One useful type of mixture models is the mixture of regression models. Mixtures
of regression models are appropriate to use when the observations are
from several subgroups with missing grouping identities, and in each subgroup,
the response has a linear relationship with one or more other recorded variables.
Many efforts have been made to extend such models as finite mixtures of generalized
linear models which are comprehensively discussed by McLachlan and
Peel (2004). Bayesian approaches for mixture regression models are summarized
by Frühwirth-Schnatter (2006). Mixture models continue to be a topic of
intense research activity, with special issues being edited in close succession
(Böhning et al, 2014; Hinde et al, 2016). A large proportion of articles in those
special issues discusses variants of mixture regression models, such as Poisson
regression, spline regression, or regression under censoring.
Recently, mixtures of nonparametric regression models, which relax the linearity
assumption on the regression functions, have gained particular attention.

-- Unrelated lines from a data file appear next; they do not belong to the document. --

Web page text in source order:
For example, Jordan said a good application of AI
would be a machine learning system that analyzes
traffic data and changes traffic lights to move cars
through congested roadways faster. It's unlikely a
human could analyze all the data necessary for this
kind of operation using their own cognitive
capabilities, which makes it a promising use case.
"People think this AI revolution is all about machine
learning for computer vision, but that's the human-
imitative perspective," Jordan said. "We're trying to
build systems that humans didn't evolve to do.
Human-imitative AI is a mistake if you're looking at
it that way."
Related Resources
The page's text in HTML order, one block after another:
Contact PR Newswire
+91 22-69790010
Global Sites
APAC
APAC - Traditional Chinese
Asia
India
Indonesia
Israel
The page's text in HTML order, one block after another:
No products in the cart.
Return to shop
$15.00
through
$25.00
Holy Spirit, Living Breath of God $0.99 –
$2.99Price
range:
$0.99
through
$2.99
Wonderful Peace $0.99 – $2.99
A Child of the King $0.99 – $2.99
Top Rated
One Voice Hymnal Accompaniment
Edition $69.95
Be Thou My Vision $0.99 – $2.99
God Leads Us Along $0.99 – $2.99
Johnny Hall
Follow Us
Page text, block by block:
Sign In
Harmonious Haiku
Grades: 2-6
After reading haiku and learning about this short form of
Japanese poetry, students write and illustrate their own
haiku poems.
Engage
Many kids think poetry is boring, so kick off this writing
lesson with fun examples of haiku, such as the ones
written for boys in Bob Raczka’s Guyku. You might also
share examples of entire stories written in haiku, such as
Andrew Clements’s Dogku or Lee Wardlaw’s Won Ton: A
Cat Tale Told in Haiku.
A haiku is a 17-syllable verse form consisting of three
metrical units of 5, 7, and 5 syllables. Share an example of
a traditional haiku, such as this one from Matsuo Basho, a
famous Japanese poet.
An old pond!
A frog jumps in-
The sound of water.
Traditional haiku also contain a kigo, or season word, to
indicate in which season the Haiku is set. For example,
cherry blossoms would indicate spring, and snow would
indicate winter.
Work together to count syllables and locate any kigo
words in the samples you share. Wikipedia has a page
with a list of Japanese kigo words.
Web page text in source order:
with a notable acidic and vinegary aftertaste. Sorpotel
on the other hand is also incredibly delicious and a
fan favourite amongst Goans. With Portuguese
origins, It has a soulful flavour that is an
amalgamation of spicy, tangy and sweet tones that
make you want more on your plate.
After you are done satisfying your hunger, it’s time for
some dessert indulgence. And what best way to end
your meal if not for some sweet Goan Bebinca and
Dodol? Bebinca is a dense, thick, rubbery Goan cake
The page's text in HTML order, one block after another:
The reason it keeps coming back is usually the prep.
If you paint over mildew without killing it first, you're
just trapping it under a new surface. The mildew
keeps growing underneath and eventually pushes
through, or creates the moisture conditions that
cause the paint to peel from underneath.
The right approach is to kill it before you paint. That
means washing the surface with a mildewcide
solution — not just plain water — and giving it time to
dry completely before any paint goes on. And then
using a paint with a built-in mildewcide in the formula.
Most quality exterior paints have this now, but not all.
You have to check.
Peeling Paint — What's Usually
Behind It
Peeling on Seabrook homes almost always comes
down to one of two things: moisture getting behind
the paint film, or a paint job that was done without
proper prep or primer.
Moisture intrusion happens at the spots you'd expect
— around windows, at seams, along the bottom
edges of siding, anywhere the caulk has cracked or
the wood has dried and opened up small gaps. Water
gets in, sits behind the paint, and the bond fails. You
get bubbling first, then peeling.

For example,Young and Hunter (2010) use kernel regression to model covariatedependent
proportions for mixtures of linear regression models, an idea which
was further developed into a semi-parametric approach by Huang and Yao
(2012). Huang et al (2013) have proposed a nonparametric finite regression
mixture model where the mixing proportions, the mean functions, and the variance
functions are all nonparametric, with application on the U.S. house price
index (HPI) data. However, to our knowledge, there is no statistical method
for prediction from time series based on mixture models and nonparametric
regression. Nonparametric regression is a technique for modelling (possibly
non-linear) trends in data. One approach to nonparametric regression is local
modelling which locally estimates the mean function m(t) using a set of
parametric models. |